Data supplied: Begin
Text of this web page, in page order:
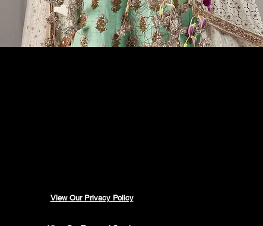
View Our Privacy Policy
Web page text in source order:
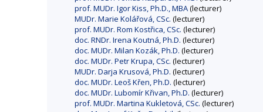
prof. MUDr. Igor Kiss, Ph.D., MBA(lecturer)
MUDr. Marie Kolářová, CSc. (lecturer)
prof. MUDr. Rom Kostřica, CSc. (lecturer)
doc. RNDr. Irena Koutná, Ph.D. (lecturer)
doc. MUDr. Milan Kozák, Ph.D. (lecturer)
doc. MUDr. Petr Krupa, CSc. (lecturer)
MUDr. Darja Krusová, Ph.D. (lecturer)
doc. MUDr. Leoš Křen, Ph.D. (lecturer)
doc. MUDr. Lubomír Křivan, Ph.D. (lecturer)
prof. MUDr. Martina Kukletová, CSc. (lecturer)
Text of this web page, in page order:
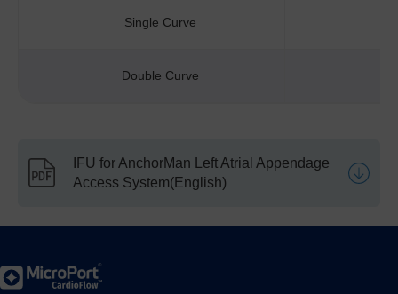
Single Curve
Double Curve
IFU for AnchorMan Left Atrial Appendage
Access System(English)
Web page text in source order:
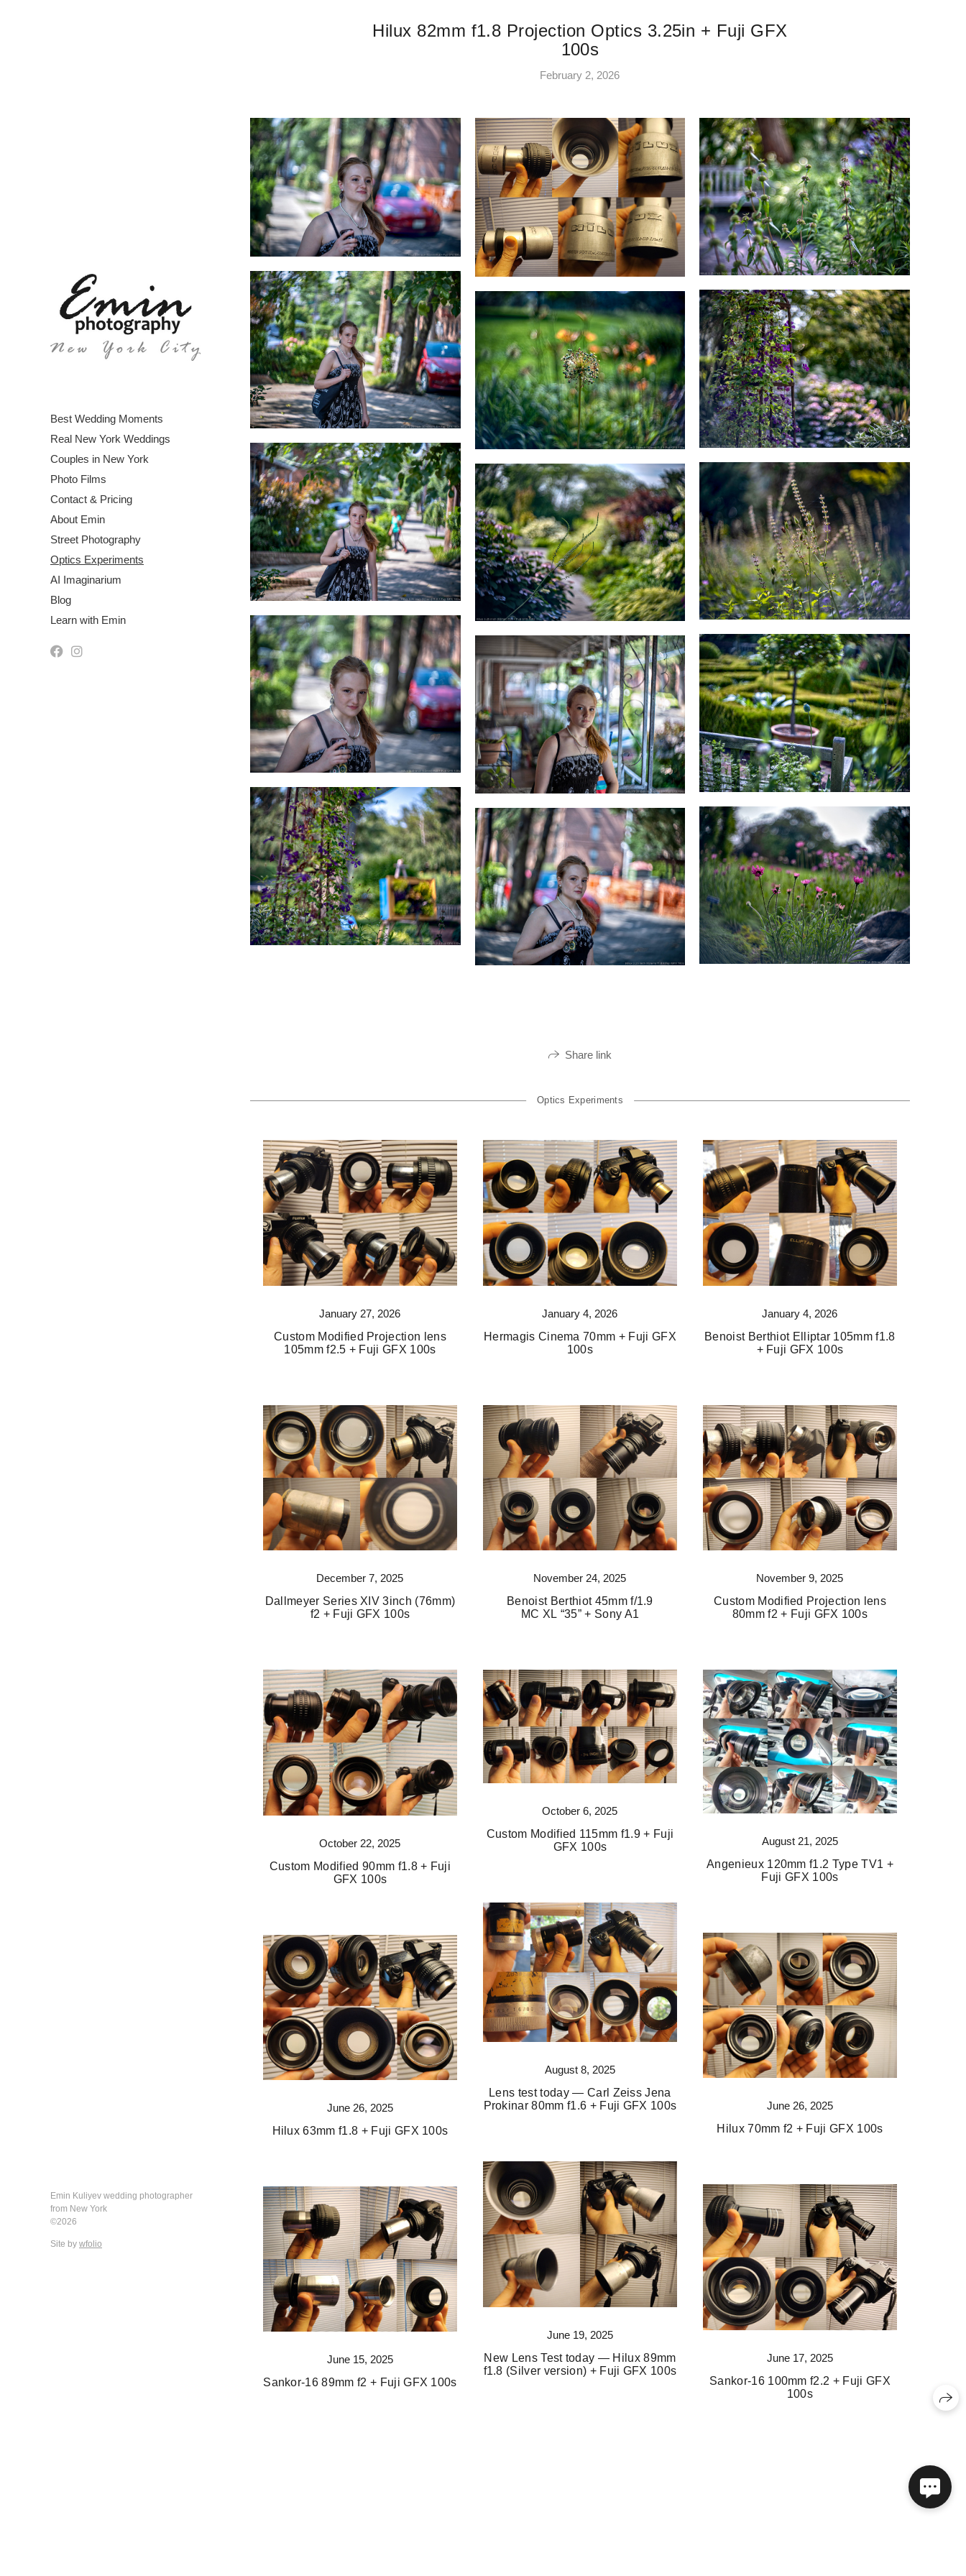
Best Wedding Moments
Real New York Weddings
Couples in New York
Photo Films
Contact & Pricing
About Emin
Street Photography
Optics Experiments
AI Imaginarium
Blog
Learn with Emin
Emin Kuliyev wedding photographer
from New York
©2026
Site by wfolio
Hilux 82mm f1.8 Projection Optics 3.25in + Fuji GFX
100s
February 2, 2026
Share link
Optics Experiments
January 27, 2026
Custom Modified Projection lens
105mm f2.5 + Fuji GFX 100s
January 4, 2026
Hermagis Cinema 70mm + Fuji GFX
100s
January 4, 2026
Benoist Berthiot Elliptar 105mm f1.8
+ Fuji GFX 100s
December 7, 2025
Dallmeyer Series XIV 3inch (76mm)
f2 + Fuji GFX 100s
November 24, 2025
Benoist Berthiot 45mm f/1.9
MC XL “35” + Sony A1
November 9, 2025
Custom Modified Projection lens
80mm f2 + Fuji GFX 100s
October 22, 2025
Custom Modified 90mm f1.8 + Fuji
GFX 100s
October 6, 2025
Custom Modified 115mm f1.9 + Fuji
GFX 100s
August 21, 2025
Angenieux 120mm f1.2 Type TV1 +
Fuji GFX 100s
August 8, 2025
Lens test today — Carl Zeiss Jena
Prokinar 80mm f1.6 + Fuji GFX 100s
June 26, 2025
Hilux 70mm f2 + Fuji GFX 100s
June 26, 2025
Hilux 63mm f1.8 + Fuji GFX 100s
June 19, 2025
New Lens Test today — Hilux 89mm
f1.8 (Silver version) + Fuji GFX 100s
June 17, 2025
Sankor-16 100mm f2.2 + Fuji GFX
100s
June 15, 2025
Sankor-16 89mm f2 + Fuji GFX 100s
Data supplied: End
The problem:
Retrieve each line from the records above where the word "MUDr" occurs.

Result:
prof. MUDr. Igor Kiss, Ph.D., MBA(lecturer)
MUDr. Marie Kolářová, CSc. (lecturer)
prof. MUDr. Rom Kostřica, CSc. (lecturer)
doc. MUDr. Milan Kozák, Ph.D. (lecturer)
doc. MUDr. Petr Krupa, CSc. (lecturer)
MUDr. Darja Krusová, Ph.D. (lecturer)
doc. MUDr. Leoš Křen, Ph.D. (lecturer)
doc. MUDr. Lubomír Křivan, Ph.D. (lecturer)
prof. MUDr. Martina Kukletová, CSc. (lecturer)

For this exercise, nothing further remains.